- _What you have to do_:
Below are records; the lines starting at the one with "appeal of any space." and ending at the one with "baseball bats" must be reproduced exactly, both included. Pictures must not appear.

- _The data_:
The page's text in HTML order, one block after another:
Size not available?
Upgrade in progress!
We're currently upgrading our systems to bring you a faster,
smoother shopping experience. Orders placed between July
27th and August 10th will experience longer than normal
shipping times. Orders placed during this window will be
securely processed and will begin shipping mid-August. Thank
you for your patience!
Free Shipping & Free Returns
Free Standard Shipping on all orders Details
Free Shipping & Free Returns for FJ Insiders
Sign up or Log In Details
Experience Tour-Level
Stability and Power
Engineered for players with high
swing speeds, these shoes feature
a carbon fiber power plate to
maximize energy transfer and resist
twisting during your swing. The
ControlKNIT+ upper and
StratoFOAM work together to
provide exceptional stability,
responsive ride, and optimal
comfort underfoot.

---

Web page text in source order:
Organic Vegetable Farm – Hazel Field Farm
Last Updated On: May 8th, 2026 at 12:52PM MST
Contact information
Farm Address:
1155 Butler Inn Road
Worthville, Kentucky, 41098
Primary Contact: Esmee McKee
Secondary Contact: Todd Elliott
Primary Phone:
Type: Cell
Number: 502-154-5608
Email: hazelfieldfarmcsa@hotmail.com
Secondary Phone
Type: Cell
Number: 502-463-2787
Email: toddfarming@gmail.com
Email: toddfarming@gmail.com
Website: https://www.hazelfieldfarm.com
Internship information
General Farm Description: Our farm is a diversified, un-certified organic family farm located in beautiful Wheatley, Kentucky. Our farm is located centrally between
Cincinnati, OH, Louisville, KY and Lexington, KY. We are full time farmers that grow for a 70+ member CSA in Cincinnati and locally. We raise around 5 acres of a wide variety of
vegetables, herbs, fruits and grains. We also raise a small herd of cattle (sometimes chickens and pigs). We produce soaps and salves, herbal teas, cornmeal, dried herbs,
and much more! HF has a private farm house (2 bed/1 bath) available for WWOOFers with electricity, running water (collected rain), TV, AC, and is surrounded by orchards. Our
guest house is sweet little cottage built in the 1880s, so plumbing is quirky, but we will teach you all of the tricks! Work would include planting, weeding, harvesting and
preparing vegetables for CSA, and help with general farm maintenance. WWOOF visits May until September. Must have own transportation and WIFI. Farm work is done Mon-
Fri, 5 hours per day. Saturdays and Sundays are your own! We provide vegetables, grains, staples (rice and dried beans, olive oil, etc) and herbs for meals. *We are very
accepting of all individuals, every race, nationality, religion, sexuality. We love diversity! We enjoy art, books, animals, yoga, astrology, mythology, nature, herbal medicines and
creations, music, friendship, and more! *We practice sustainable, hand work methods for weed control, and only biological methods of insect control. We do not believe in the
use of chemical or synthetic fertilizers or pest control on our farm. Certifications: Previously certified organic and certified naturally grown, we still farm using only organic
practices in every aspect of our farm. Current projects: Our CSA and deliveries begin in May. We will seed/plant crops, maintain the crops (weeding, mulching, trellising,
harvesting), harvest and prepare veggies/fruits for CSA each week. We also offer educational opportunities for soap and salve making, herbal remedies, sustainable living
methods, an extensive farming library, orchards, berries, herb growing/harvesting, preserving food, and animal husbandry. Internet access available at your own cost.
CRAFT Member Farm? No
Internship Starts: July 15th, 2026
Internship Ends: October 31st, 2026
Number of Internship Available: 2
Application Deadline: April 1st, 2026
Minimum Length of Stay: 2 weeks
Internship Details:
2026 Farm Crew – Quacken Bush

==

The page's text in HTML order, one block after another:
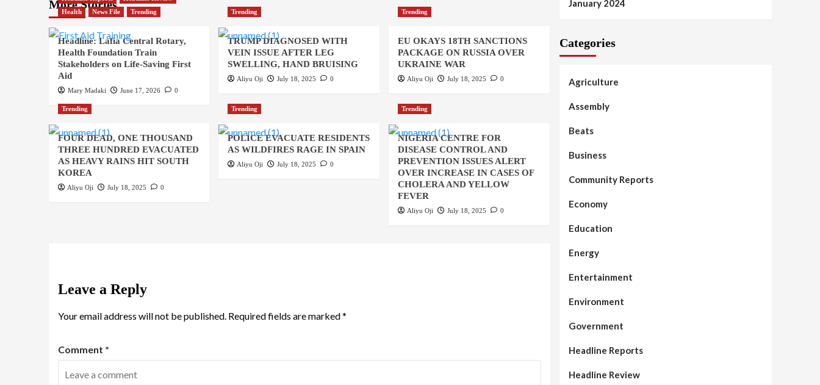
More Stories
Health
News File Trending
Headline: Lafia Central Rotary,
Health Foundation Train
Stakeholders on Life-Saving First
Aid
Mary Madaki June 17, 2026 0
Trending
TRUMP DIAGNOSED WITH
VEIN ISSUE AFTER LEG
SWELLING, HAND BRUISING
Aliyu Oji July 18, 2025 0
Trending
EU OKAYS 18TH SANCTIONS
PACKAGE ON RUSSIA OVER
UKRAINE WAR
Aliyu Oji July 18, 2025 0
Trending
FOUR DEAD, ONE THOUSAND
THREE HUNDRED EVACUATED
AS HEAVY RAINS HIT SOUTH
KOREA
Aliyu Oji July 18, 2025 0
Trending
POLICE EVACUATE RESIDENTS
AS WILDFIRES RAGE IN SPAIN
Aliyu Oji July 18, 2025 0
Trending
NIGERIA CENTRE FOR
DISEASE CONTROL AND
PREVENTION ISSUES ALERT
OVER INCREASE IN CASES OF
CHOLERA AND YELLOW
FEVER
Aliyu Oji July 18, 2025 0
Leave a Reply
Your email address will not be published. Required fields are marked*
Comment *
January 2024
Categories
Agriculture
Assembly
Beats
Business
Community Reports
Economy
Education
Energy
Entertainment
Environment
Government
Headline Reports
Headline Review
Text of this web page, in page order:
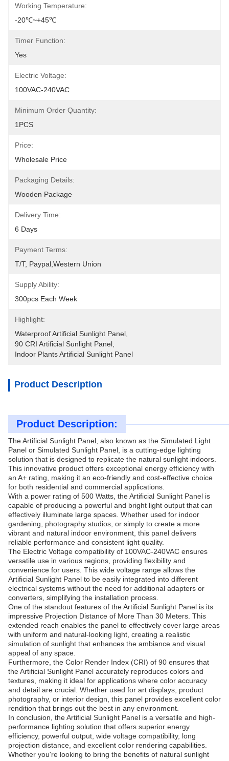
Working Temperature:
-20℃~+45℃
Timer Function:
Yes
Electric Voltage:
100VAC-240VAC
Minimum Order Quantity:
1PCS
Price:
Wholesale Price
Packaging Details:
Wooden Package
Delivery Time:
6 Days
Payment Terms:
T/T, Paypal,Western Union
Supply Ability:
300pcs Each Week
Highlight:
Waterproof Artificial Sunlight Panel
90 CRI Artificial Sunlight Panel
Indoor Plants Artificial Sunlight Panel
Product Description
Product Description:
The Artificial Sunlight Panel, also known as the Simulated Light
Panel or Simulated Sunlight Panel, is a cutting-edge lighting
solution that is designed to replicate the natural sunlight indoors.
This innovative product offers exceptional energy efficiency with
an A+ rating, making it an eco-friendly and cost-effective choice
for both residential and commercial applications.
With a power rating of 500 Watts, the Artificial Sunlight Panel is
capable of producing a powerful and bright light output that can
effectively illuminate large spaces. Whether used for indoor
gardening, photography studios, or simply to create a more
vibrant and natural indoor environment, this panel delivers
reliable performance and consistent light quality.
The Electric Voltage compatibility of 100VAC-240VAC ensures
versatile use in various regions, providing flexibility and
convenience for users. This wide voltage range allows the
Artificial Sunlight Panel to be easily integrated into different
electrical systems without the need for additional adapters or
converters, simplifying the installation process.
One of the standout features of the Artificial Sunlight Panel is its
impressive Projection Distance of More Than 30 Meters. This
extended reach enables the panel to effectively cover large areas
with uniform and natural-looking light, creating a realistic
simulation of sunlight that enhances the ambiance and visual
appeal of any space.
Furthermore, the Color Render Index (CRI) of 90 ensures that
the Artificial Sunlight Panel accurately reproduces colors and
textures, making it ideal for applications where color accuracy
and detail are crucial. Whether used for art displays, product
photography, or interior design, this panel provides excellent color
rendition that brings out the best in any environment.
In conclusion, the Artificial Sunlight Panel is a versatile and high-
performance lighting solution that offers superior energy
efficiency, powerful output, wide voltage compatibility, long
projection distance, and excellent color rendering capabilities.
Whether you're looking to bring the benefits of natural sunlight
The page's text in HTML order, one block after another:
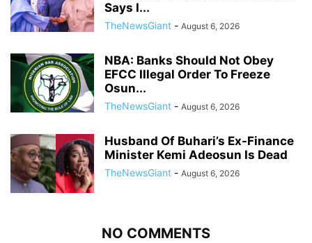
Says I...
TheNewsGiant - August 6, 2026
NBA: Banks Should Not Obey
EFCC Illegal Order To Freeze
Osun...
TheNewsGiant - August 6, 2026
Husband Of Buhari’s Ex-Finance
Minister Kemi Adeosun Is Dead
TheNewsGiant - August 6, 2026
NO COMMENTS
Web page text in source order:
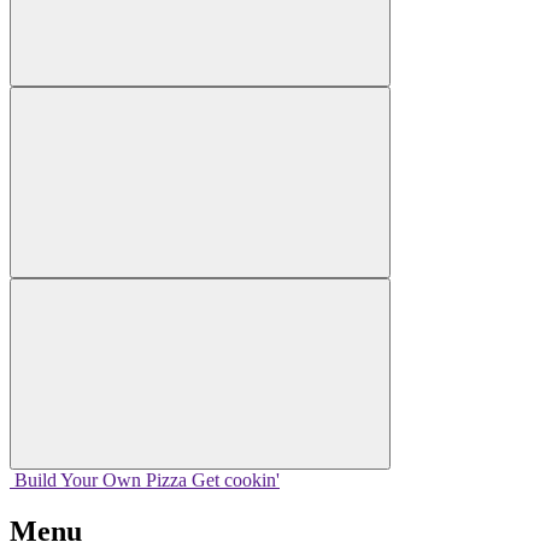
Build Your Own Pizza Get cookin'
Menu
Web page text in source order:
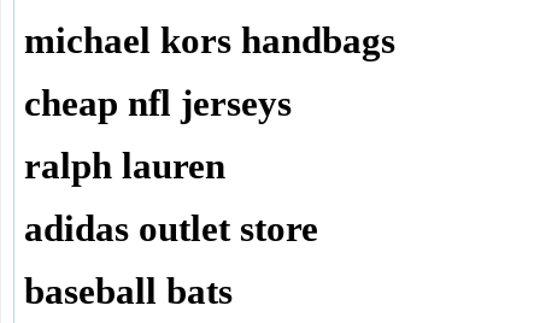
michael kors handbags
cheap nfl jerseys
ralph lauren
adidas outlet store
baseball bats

- _Result of this exercise_:
appeal of any space.
Furthermore, the Color Render Index (CRI) of 90 ensures that
the Artificial Sunlight Panel accurately reproduces colors and
textures, making it ideal for applications where color accuracy
and detail are crucial. Whether used for art displays, product
photography, or interior design, this panel provides excellent color
rendition that brings out the best in any environment.
In conclusion, the Artificial Sunlight Panel is a versatile and high-
performance lighting solution that offers superior energy
efficiency, powerful output, wide voltage compatibility, long
projection distance, and excellent color rendering capabilities.
Whether you're looking to bring the benefits of natural sunlight
The page's text in HTML order, one block after another:
Says I...
TheNewsGiant - August 6, 2026
NBA: Banks Should Not Obey
EFCC Illegal Order To Freeze
Osun...
TheNewsGiant - August 6, 2026
Husband Of Buhari’s Ex-Finance
Minister Kemi Adeosun Is Dead
TheNewsGiant - August 6, 2026
NO COMMENTS
Web page text in source order:
Build Your Own Pizza Get cookin'
Menu
Web page text in source order:
michael kors handbags
cheap nfl jerseys
ralph lauren
adidas outlet store
baseball bats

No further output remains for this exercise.